Issues: I. Whether the 1987 Constitution mandates the synchronization of elections II. Whether the passage of RA No. 10153 violates Section 26(2), Article VI of the 1987 Constitution III. Whether the passage of RA No. 10153 requires a supermajority vote and plebiscite IV. Whether the grant of the power to appoint OICs or hold over those already occupying the office is unconstitutional V. Whether the proposal to hold special elections is constitutional and legal.

Held: : RA No. 10153 is constitutional. Ratio: I. Synchronization is a recognized constitutional mandate.
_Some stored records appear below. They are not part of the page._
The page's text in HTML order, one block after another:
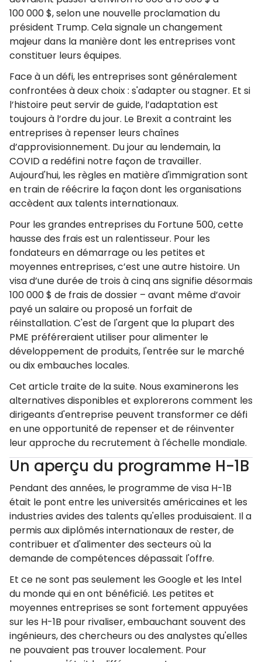
100 000 $, selon une nouvelle proclamation du
président Trump. Cela signale un changement
majeur dans la manière dont les entreprises vont
constituer leurs équipes.
Face à un défi, les entreprises sont généralement
confrontées à deux choix : s'adapter ou stagner. Et si
l’histoire peut servir de guide, l’adaptation est
toujours à l’ordre du jour. Le Brexit a contraint les
entreprises à repenser leurs chaînes
d’approvisionnement. Du jour au lendemain, la
COVID a redéfini notre façon de travailler.
Aujourd'hui, les règles en matière d'immigration sont
en train de réécrire la façon dont les organisations
accèdent aux talents internationaux.
Pour les grandes entreprises du Fortune 500, cette
hausse des frais est un ralentisseur. Pour les
fondateurs en démarrage ou les petites et
moyennes entreprises, c’est une autre histoire. Un
visa d’une durée de trois à cinq ans signifie désormais
100 000 $ de frais de dossier – avant même d’avoir
payé un salaire ou proposé un forfait de
réinstallation. C'est de l'argent que la plupart des
PME préféreraient utiliser pour alimenter le
développement de produits, l'entrée sur le marché
ou dix embauches locales.
Cet article traite de la suite. Nous examinerons les
alternatives disponibles et explorerons comment les
dirigeants d'entreprise peuvent transformer ce défi
en une opportunité de repenser et de réinventer
leur approche du recrutement à l'échelle mondiale.
Un aperçu du programme H-1B
Pendant des années, le programme de visa H-1B
était le pont entre les universités américaines et les
industries avides des talents qu'elles produisaient. Il a
permis aux diplômés internationaux de rester, de
contribuer et d'alimenter des secteurs où la
demande de compétences dépassait l'offre.
Et ce ne sont pas seulement les Google et les Intel
du monde qui en ont bénéficié. Les petites et
moyennes entreprises se sont fortement appuyées
sur les H-1B pour rivaliser, embauchant souvent des
ingénieurs, des chercheurs ou des analystes qu'elles
ne pouvaient pas trouver localement. Pour

While the Constitution does not expressly state that Congress has to synchronize national and local elections, the clear intent towards this objective can be gleaned from the Transitory Provisions (Article XVIII) of the Constitution, which show the extent to which the Constitutional Commission, by deliberately making adjustments to the terms of the incumbent officials, sought to attain synchronization of elections. It is clear from the transitory provisions of the 1987 Constitution that the terms of office of Senators, Members of the House of Representatives, the local officials, the President and the Vice-President have been synchronized to end on the same hour, date and year noon of June 30, 1992. It is likewise evident from the wording of the mentioned provisions that the term of synchronization is used synonymously as the phrase holding simultaneously since this is the precise intent in terminating their Office Tenure on the same day or occasion. Although called regional elections, the ARMM elections should be included among the elections to be synchronized as it is a "local" election based on the wording and structure of the Constitution. II. The Presidents Certification on the Urgency of RA No. 10153.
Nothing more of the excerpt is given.